Contrary to the adult population, pediatric patients with CKD were not tested for the SII values and their prognostic abilities. Thus, to the best of our knowledge, this study is the first to assess the link between SII and the progression of CKD in pediatric patients. SII in both subgroups correlated with CRP, alkaline phosphatase, serum albumin, and pH of blood gases.

The computer program has been equipped with a simple heuristic algorithm that allows for optimally finding the best predictive model and flexibly scaling solutions to larger databases in other centers. The brute-force solution requires enormous computational complexity, although once the process of parallelization is introduced, the following stages do not cause particular problems. However, in other, broader applications, it is possible to speed up the evaluation of models and secure more effective adaptation of classifiers to growing data sets. We have empirically demonstrated the effectiveness of optimization techniques based on heuristics as opposed to previous brute-force applications [42].

Moreover, it is possible to scale the developed models to new data, and this perspective seems essential in light of our preliminary results on the prediction of the type of dialysis (APD vs.
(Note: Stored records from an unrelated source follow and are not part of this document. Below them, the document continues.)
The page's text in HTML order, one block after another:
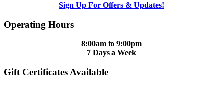
Sign Up For Offers & Updates!
Operating Hours
8:00am to 9:00pm
7 Days a Week
Gift Certificates Available
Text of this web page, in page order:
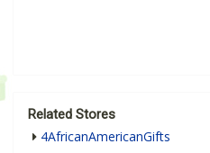
Related Stores
4AfricanAmericanGifts
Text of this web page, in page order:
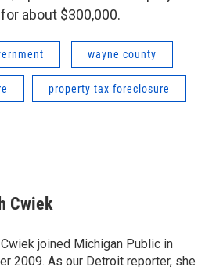
about $300,000.
wayne county
property tax foreclosure
Cwiek
joined Michigan Public in
2009. As our Detroit reporter, she
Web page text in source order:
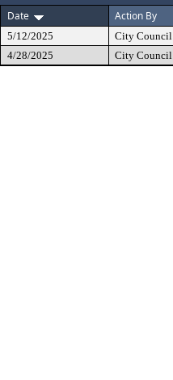
Date
Action By
5/12/2025 City Council
4/28/2025
City Council
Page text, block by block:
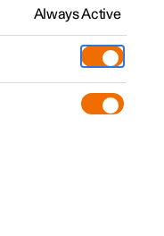
Always Active
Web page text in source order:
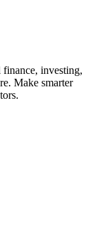
finance, investing,
Make smarter
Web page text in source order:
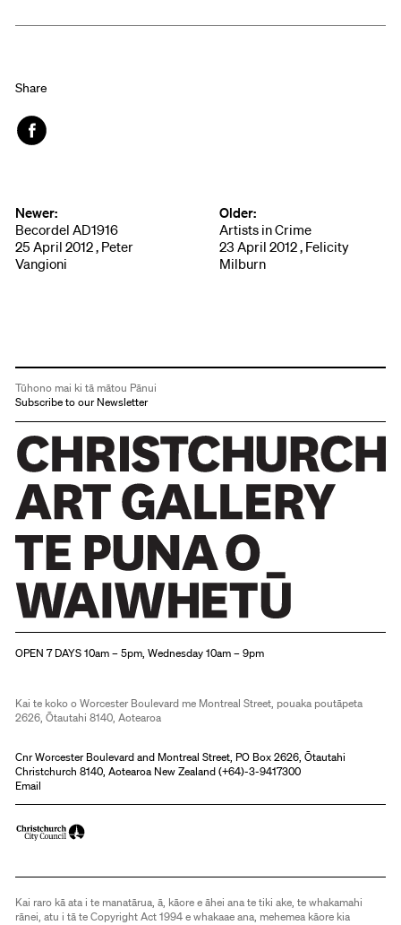
Share
Newer:
Becordel AD1916
25 April 2012 , Peter
Vangioni
Older:
Artists in Crime
23 April 2012 , Felicity
Milburn
Tūhono mai ki tā mātou Pānui
Subscribe to our Newsletter
OPEN 7 DAYS 10am – 5pm, Wednesday 10am – 9pm
Kai te koko o Worcester Boulevard me Montreal Street, pouaka poutāpeta
2626, Ōtautahi 8140, Aotearoa
Cnr Worcester Boulevard and Montreal Street, PO Box 2626, Ōtautahi
Christchurch 8140, Aotearoa New Zealand (+64)-3-9417300
Email
Kai raro kā ata i te manatārua, ā, kāore e āhei ana te tiki ake, te whakamahi
rānei, atu i tā te Copyright Act 1994 e whakaae ana, mehemea kāore kia
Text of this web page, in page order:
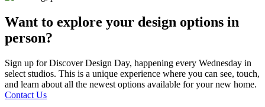
Want to explore your design options in
person?
Sign up for Discover Design Day, happening every Wednesday in
select studios. This is a unique experience where you can see, touch,
and learn about all the newest options available for your new home.
Contact Us
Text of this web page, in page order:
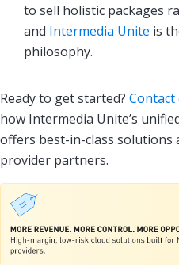
to sell holistic packages
and Intermedia Unite is
philosophy.
Ready to get started? Contact
how Intermedia Unite’s
offers best-in-class
provider partners.
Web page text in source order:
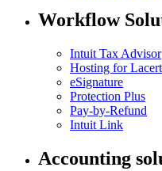
Workflow
Intuit Tax Advisor
Hosting for
eSignature
Protection Plus
Pay-by-Refund
Intuit Link
Accounting
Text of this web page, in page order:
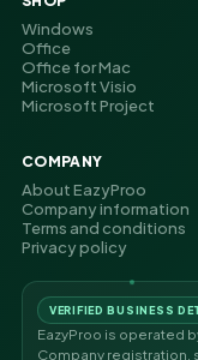
Windows
Office
Office for Mac
Microsoft Visio
Microsoft Project
COMPANY
About EazyProo
Company information
Terms and conditions
Privacy policy
VERIFIED BUSINESS
EazyProo is operated
Company registration,
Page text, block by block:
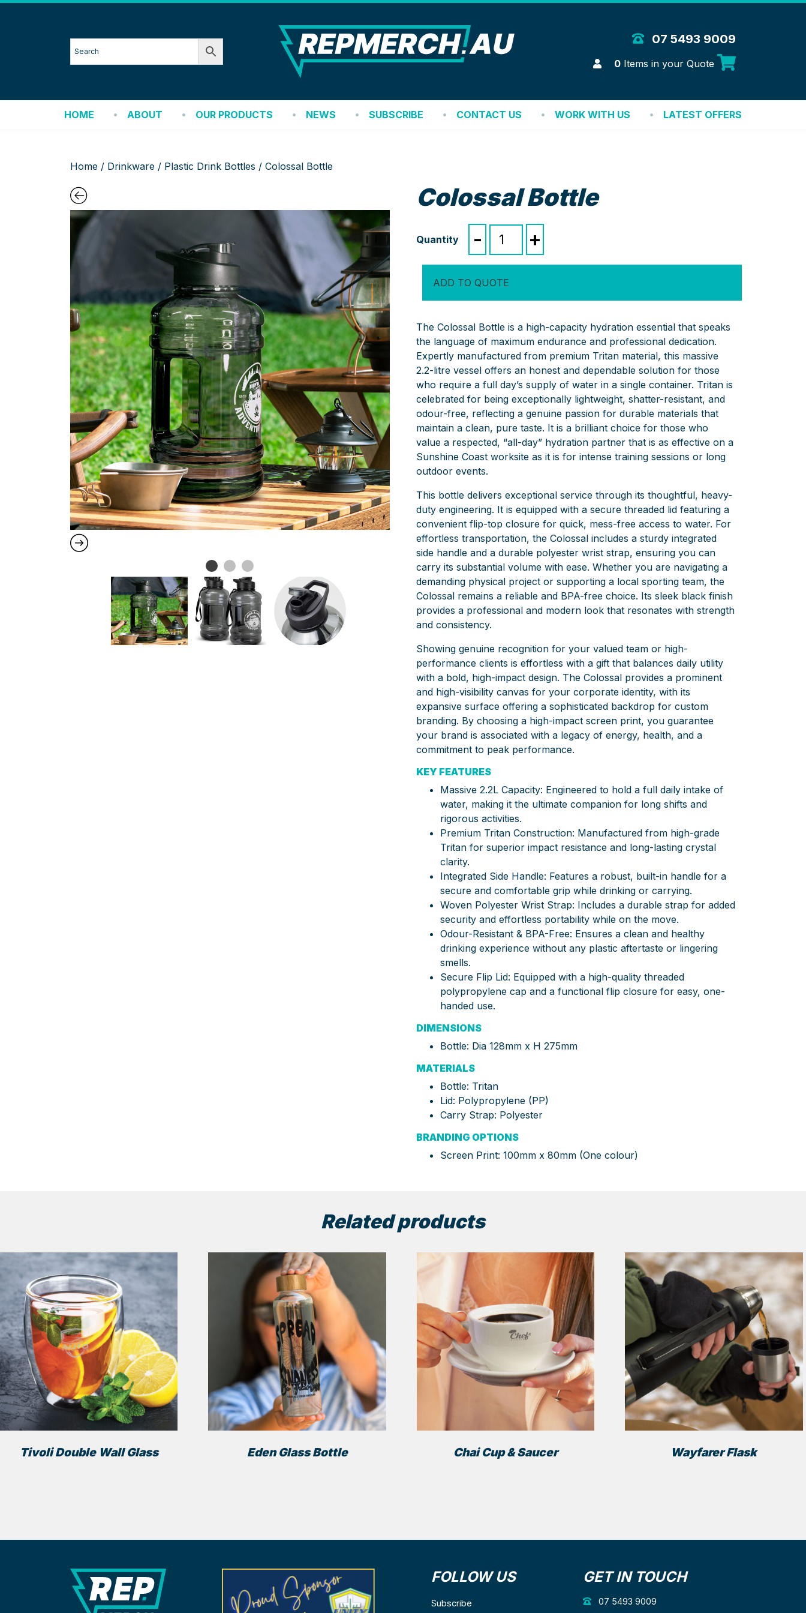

HD) that requires testing on a larger dataset.

Another step is the analysis of risk factors, with an emphasis on the use of Gini feature importance as a parameter indicating critical factors for classifying patients and discrimination in risk models. Other authors mention its use in the assessment of unrelated and COVID-19-related mortality in dialysis patients [43,44]. It was also used in predicting the outcome in patients with lupus nephritis [42] and in estimating graft function in patients after kidney transplantation [45].

We also have to acknowledge the limitations of our study. First, the size of the subject is limited by the small number of data and by the fact that it was conducted in a single center. Second, we evaluated only selected markers of inflammation and a limited number of parameters reflecting other CKD-related complications. Thus, this analysis did not cover all aspects of multilayer connections between inflammatory indices, markers of CKD, and blood cell count-derived ratios.

6. Conclusions

Complete blood cell count-driven parameters provide simple and cost-effective insight into the inflammatory status of children with chronic kidney disease. Our study showed that the CBC-driven parameters, particularly neutrophil count, mean platelet volume, and systemic immune inflammation index, might be of added value while predicting the need for chronic dialysis in pediatric CKD patients. However, further studies in that field are required to assess their potential role in clinical practice.